■ **WHAT TO WORK ON**
If a line in the listing below contains "FHIR", return that line.

■ **PROVIDED DATA**

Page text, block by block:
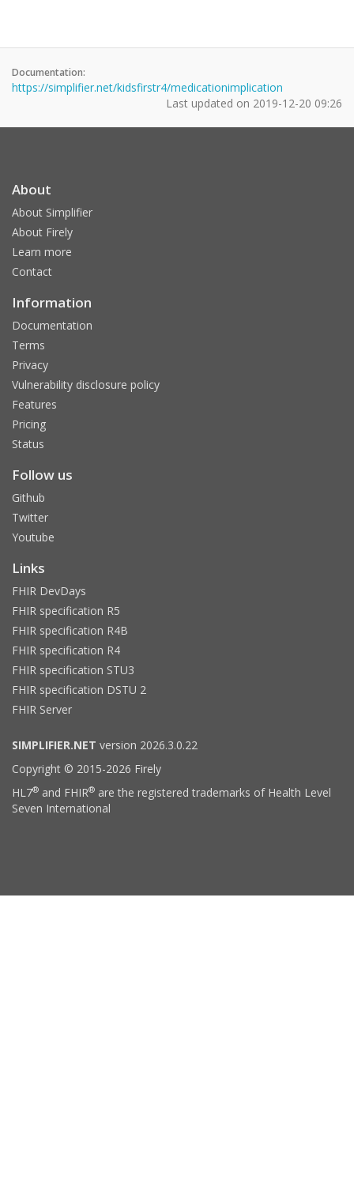
Documentation:
https://simplifier.net/kidsfirstr4/medicationimplication
Last updated on 2019-12-20 09:26
About
About Simplifier
About Firely
Learn more
Contact
Information
Documentation
Terms
Privacy
Vulnerability disclosure policy
Features
Pricing
Status
Follow us
Github
Twitter
Youtube
Links
FHIR DevDays
FHIR specification R5
FHIR specification R4B
FHIR specification R4
FHIR specification STU3
FHIR specification DSTU 2
FHIR Server
SIMPLIFIER.NET version 2026.3.0.22
Copyright © 2015-2026 Firely
HL7® and FHIR® are the registered trademarks of Health Level
Seven International

■ **SOLUTION FOR THIS TASK**
FHIR DevDays
FHIR specification R5
FHIR specification R4B
FHIR specification R4
FHIR specification STU3
FHIR specification DSTU 2
FHIR Server
HL7® and FHIR® are the registered trademarks of Health Level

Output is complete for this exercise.